Investigating the Role of GDE2 in Neuronal Mitotic Inhibition and Nuclear Pore Complex Defects

Project Summary / Abstract Alzheimer's disease (AD) and related diseases (ADRDs) are the leading cause of dementia, affecting millions of people each year. Despite being such a prevalent public health concern, knowledge of the etiology of neurodegeneration in these diseases is limited and has stymied the development of effective treatments.

Aberrant neuronal cell-cycle reentry (CCR) and nuclear pore complex (NPC)/nucleocytoplasmic transport defects have been separately identified as causal phenomena for neurodegeneration in AD and ADRDs. However, the mechanisms leading to these phenomena and the relationship between them remains unknown.

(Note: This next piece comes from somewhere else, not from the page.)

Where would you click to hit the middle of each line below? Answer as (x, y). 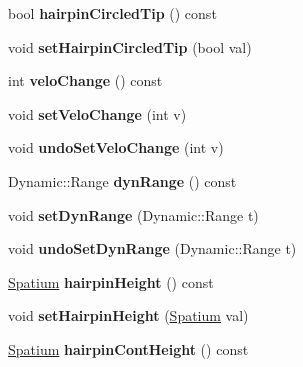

We have identified a pathway involving Glycerophosphodiester phosphodiesterase 2 (GDE2 or GDPD5) that prevents CCR and NPC/nucleocytoplasmic transport defects in the adult mammalian brain and is disrupted in human postmortem AD and ALS brain tissue. GDE2 is one of three six-transmembrane enzymes that act at the

cell surface to cleave the GPI-anchor that tethers some proteins to the membrane. During embryogenesis, GDE2 inhibits progenitor cell proliferation to promote neuronal differentiation. Preliminary studies show that loss of GDE2 in the adult brain leads to CCR and NPC abnormalities that precede overt neurodegeneration. Because

NPC defects are coincident with CCR in neurons lacking GDE2, and the NPC normally breaks down during mitosis, we hypothesize that GDE2 is important for maintaining neurons in a postmitotic state throughout life and that aberrant CCR elicited by GDE2 loss leads to NPC breakdown and neurodegeneration. Importantly, GDE2

localization and function is disrupted in AD and ADRDs, raising the possibility that dysfunction of the GDE2 pathway could contribute to the pathogenesis of these diseases. This proposal will test our central hypothesis in three aims. Aim 1 will define the physiological requirement for GDE2 in maintaining neuronal quiescence and

NPC integrity in aging mice while Aim 2 will define the relationship between CCR and NPC breakdown and identify the mechanisms leading to CCR and NPC defects. Later experiments will determine relevance of this pathway to CCR and NPC disruption in human AD and ADRDs (Aim 3). The proposed research is expected to

identify a novel physiological pathway that is essential for neuronal survival and will provide new insight into causal mechanisms of neurodegeneration that are relevant to human disease. In addition, this project has immense training potential. I will have the opportunity to improve my knowledge in neuroscience and cell biology,

and to acquire technical expertise in primary cell culture, viral construct design and transduction, mouse genetics, brain dissections and tissue preparation, and immunohistochemical analysis of human tissues. This research will be performed in a highly collaborative environment, where I will have numerous opportunities to receive

quality mentorship and training, to develop my written and presentation skills, and to grow as a mentor and teacher to more junior scientists. Overall, the Kirschstein-NRSA grant will support both my research aimed at discovering the molecular basis of neurodegeneration and my development as an independent scientist.